* AIM OF THE EXERCISE *
For this exercise, return only the lines in the records below from the one holding "par**: [37, 161]" through the one holding "A simple Python", including both, exactly as they appear and without pictures.

(Collected data)
- Opening Delimiter -

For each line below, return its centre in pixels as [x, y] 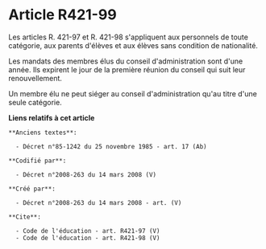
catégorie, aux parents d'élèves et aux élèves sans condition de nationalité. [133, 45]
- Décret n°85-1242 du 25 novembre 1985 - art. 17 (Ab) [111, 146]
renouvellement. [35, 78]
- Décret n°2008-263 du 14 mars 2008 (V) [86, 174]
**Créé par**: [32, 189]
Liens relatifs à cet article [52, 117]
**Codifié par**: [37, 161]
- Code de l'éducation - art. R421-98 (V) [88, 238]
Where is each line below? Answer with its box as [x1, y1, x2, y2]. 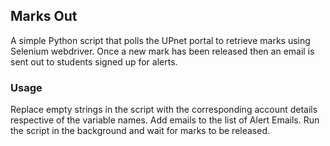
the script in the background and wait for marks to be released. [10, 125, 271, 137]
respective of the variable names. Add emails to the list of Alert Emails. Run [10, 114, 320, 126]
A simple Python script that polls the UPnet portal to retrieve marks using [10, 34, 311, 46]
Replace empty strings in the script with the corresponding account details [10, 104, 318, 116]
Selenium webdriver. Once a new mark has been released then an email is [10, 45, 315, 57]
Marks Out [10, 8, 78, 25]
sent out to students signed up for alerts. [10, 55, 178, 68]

- Closing Delimiter -
- Opening Delimiter -

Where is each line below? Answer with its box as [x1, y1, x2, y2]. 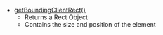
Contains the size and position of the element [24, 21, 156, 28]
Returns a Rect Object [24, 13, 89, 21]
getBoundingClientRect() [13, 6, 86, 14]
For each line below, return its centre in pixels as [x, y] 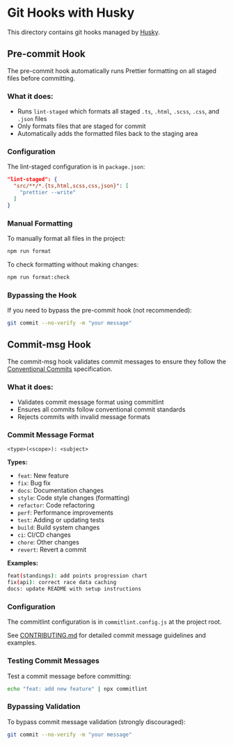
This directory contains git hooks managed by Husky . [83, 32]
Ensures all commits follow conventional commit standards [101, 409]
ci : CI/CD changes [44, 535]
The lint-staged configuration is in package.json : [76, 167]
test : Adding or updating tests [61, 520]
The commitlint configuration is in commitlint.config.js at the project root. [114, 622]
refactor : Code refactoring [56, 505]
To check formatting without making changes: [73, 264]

- Closing Delimiter -

* TASK SOLUTION *
**Codifié par**: [37, 161]
- Code de l'éducation - art. R421-98 (V) [88, 238]
Where is each line below? Answer with its box as [x1, y1, x2, y2]. 
the script in the background and wait for marks to be released. [10, 125, 271, 137]
respective of the variable names. Add emails to the list of Alert Emails. Run [10, 114, 320, 126]
A simple Python script that polls the UPnet portal to retrieve marks using [10, 34, 311, 46]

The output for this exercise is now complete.